No puede dudarse que la bondad de Dios escucha siempre y acoge nuestras plegarias. La Sagrada Escritura está llena de testimonios que lo confirman. Recordemos, sólo a modo de ejemplo, aquellas palabras del profeta Isaías: Entonces llamarás, y Yave te oirá; le invocarás, y Él dirá:

Heme aquí...;
antes que ellos me llamen, les responderé yo;
todavía no habrán acabado de hablar,
y ya los habré escuchado
(Is 58, 9) (Is 65, 24)


Sucede, no obstante, con frecuencia, que el Señor no nos concede lo que le pedimos. Pero es innegable que también en estos casos el Señor mira por nuestro bien, o concediéndonos mayores y mejores bienes que los que nosotros le habíamos pedido, o porque aquello que deseábamos no nos era necesario ni útil, y hasta quizá nos era perjudicial para el alma. Cuando Dios nos está propicio -escribe San Agustín- nos niega aquello que nos concede cuando está airado.


Otras veces ocurre esto porque lo pedimos tan mal, con tanta flojedad y tibieza, que ni casi nosotros mismos sabemos lo que pedimos. Debiendo ser la oración una elevación de nuestra alma a Dios, nos distraemos con preocupaciones extrañas, y salen de nuestros labios las palabras sin ninguna atención y devoción. ¿Cómo puede ser plegaria esta vana confusión de sonidos? ¿Y cómo hemos de pretender en serio que Dios nos escuche, si nosotros mismos demostramos palpablemente con nuestra negligencia y descuido dar muy poca importancia a lo que pedimos?

Sólo quien ore atenta y devotamente, puede confiar obtener lo que suplica. Y lo obtendrá con divina superabundancia, como sucedió al hijo pródigo de la parábola, que, arrepentido de su pecado, sólo pedía ser acogido como esclavo y fue festejado como hijo.

Y no sólo las palabras. Los meros deseos más íntimos del alma -sin esperar a que lleguen a expresarse externamente- son acogidos siempre favorablemente por Dios cuando brotan de un corazón sencillo:

Tú, ¡oh Yave!, oyes las preces de los humildes,
fortaleces su corazón, les das oídos
(Sal 10, 17)


3. Práctica de virtudes.


Otro fruto de la oración es el ejercicio y crecimiento de las virtudes, especialmente de la fe. Los que no creen en Dios, no pueden orar eficazmente:

¿Cómo invocarán a aquel en quien no han creído?
(Rm 10, 14)

En cambio, cuanto mayor sea la fe, tanto más fervorosa será la plegaria con que nos apoyemos en la bondad y misericordia de Dios, de quien esperamos cuanto nos es necesario.

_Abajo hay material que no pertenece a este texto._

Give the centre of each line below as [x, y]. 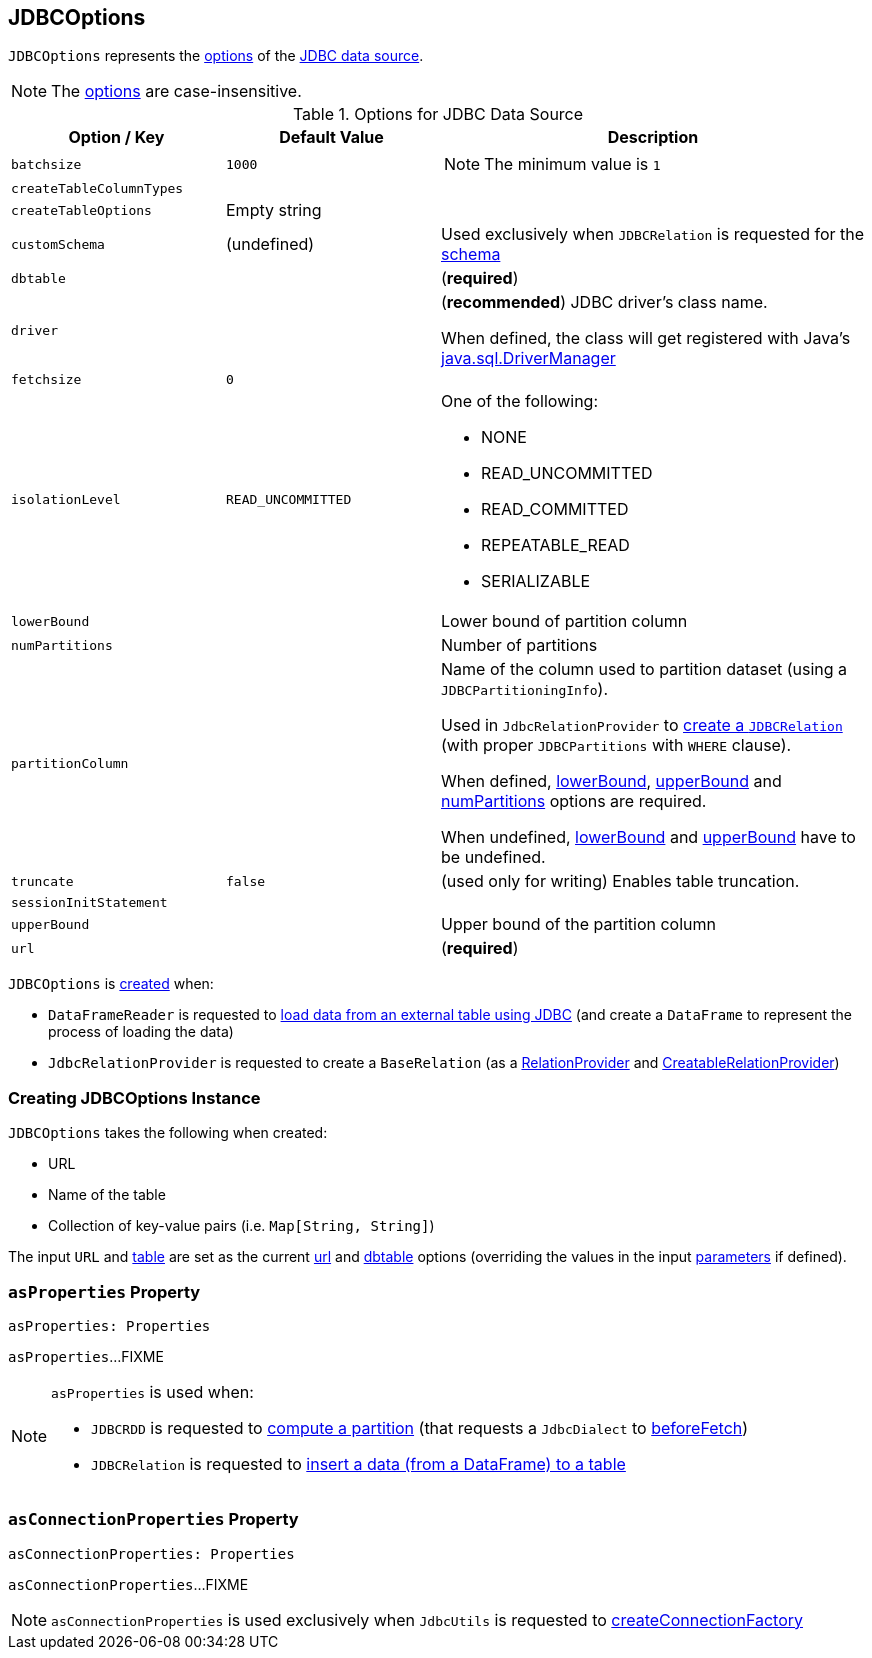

Es cierto que Dios puede darnos todos sus dones sin que se los pidamos y sin que ni siquiera pensemos en nuestra necesidad, como lo hace con las criaturas irracionales. Mas para el hombre, Dios es Padre, y quiere ser invocado por sus hijos; quiere que cada día le supliquemos con confianza y que cada día se lo agradezcamos con consciente gratitud.

Se aumenta también en la oración el fervor de la caridad, sintiéndonos obligados a amar a Dios con tanta mayor intensidad cuanto más le reconocemos en la experiencia como autor de todos nuestros beneficios. Y, como sucede siempre entre corazones que se aman, nos levantaremos de su contacto más inflamados en amor, por haberle conocido un poco más y haber gustado más íntimamente sus alegrías.

Quiere el Señor que oremos asiduamente, porque en la plegaria se agrandan y dilatan las aspiraciones espirituales; y por esta asiduidad y deseos nos hacemos dignos de los beneficios de Dios, de los que nuestra alma, inicialmen-te perezosa y mezquina, era quizá indigna.

Quiere además el Señor que comprendamos y reconozcamos que sin su ayuda nada podemos con nuestras solas fuerzas, mientras que con el auxilio de su gracia podemos conseguirlo todo. Sólo en la oración encontraremos las poderosas armas para vencer al demonio y demás enemigos espirituales. Contra el demonio y sus armas -escribe San Hilario- sólo podemos combatir con el grito de nuestras plegarias.


4. Remedio contra las fuerzas del mal.


Fruto de la oración es también aquella suprema iluminación con la que Dios nos hará comprender nuestra natural inclinación al mal y nos dará conciencia de la debilidad frente a los movimientos instintivos de la concupiscencia. Sólo las fervorosas oraciones nos alcanzarán la necesaria fortaleza de alma para no caer, y nos purificará de nuestras culpas pasadas.


5. Pararrayo de la ira divina.


Por último, la oración según doctrina de San Jerónimo aplaca la ira divina.

Cuando Moisés oponía sus ardientes súplicas a la cólera de Dios, que quería vengarse de los pecados de su pueblo, el Señor le dice:  ¡Déjame!  (Ex 32, 10)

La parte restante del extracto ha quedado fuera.